- [Work instructions] Copy without pictures. Please restate each line of the listing exactly.

- [Data extract]
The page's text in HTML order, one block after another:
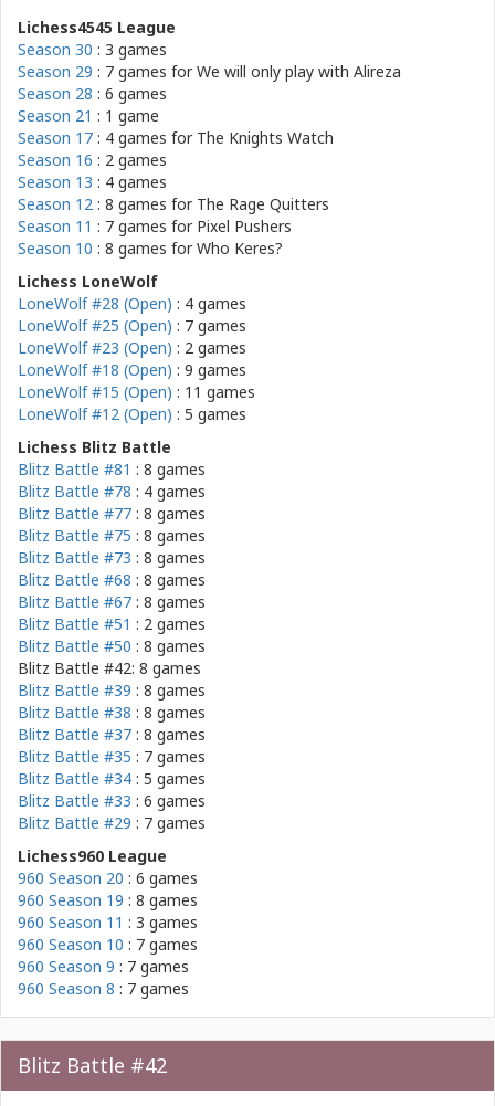
Lichess4545 League
Season 30 : 3 games
Season 29 : 7 games forWe will only play with Alireza
Season 28 : 6 games
Season 21 : 1 game
Season 17 : 4 games for The Knights Watch
Season 16 : 2 games
Season 13 : 4 games
Season 12 : 8 games for The Rage Quitters
Season 11 : 7 games for Pixel Pushers
Season 10 : 8 games forWho Keres?
Lichess LoneWolf
LoneWolf #28 (Open) : 4 games
LoneWolf #25 (Open) : 7 games
LoneWolf #23 (Open) : 2 games
LoneWolf #18 (Open) : 9 games
LoneWolf #15 (Open) : 11 games
LoneWolf #12 (Open) : 5 games
Lichess Blitz Battle
Blitz Battle #81 : 8 games
Blitz Battle #78 : 4 games
Blitz Battle #77 : 8 games
Blitz Battle #75 : 8 games
Blitz Battle #73 : 8 games
Blitz Battle #68 : 8 games
Blitz Battle #67 : 8 games
Blitz Battle #51 : 2 games
Blitz Battle #50 : 8 games
Blitz Battle #42: 8 games
Blitz Battle #39 : 8 games
Blitz Battle #38 : 8 games
Blitz Battle #37 : 8 games
Blitz Battle #35 : 7 games
Blitz Battle #34 : 5 games
Blitz Battle #33 : 6 games
Blitz Battle #29 : 7 games
Lichess960 League
960 Season 20 : 6 games
960 Season 19 : 8 games
960 Season 11 : 3 games
960 Season 10 : 7 games
960 Season 9 : 7 games
960 Season 8 : 7 games
Blitz Battle #42
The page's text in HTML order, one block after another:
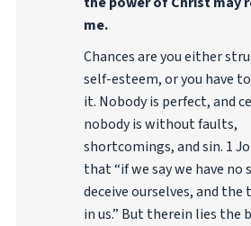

- [Response below]
The page's text in HTML order, one block after another:
Lichess4545 League
Season 30 : 3 games
Season 29 : 7 games forWe will only play with Alireza
Season 28 : 6 games
Season 21 : 1 game
Season 17 : 4 games for The Knights Watch
Season 16 : 2 games
Season 13 : 4 games
Season 12 : 8 games for The Rage Quitters
Season 11 : 7 games for Pixel Pushers
Season 10 : 8 games forWho Keres?
Lichess LoneWolf
LoneWolf #28 (Open) : 4 games
LoneWolf #25 (Open) : 7 games
LoneWolf #23 (Open) : 2 games
LoneWolf #18 (Open) : 9 games
LoneWolf #15 (Open) : 11 games
LoneWolf #12 (Open) : 5 games
Lichess Blitz Battle
Blitz Battle #81 : 8 games
Blitz Battle #78 : 4 games
Blitz Battle #77 : 8 games
Blitz Battle #75 : 8 games
Blitz Battle #73 : 8 games
Blitz Battle #68 : 8 games
Blitz Battle #67 : 8 games
Blitz Battle #51 : 2 games
Blitz Battle #50 : 8 games
Blitz Battle #42: 8 games
Blitz Battle #39 : 8 games
Blitz Battle #38 : 8 games
Blitz Battle #37 : 8 games
Blitz Battle #35 : 7 games
Blitz Battle #34 : 5 games
Blitz Battle #33 : 6 games
Blitz Battle #29 : 7 games
Lichess960 League
960 Season 20 : 6 games
960 Season 19 : 8 games
960 Season 11 : 3 games
960 Season 10 : 7 games
960 Season 9 : 7 games
960 Season 8 : 7 games
Blitz Battle #42
The page's text in HTML order, one block after another:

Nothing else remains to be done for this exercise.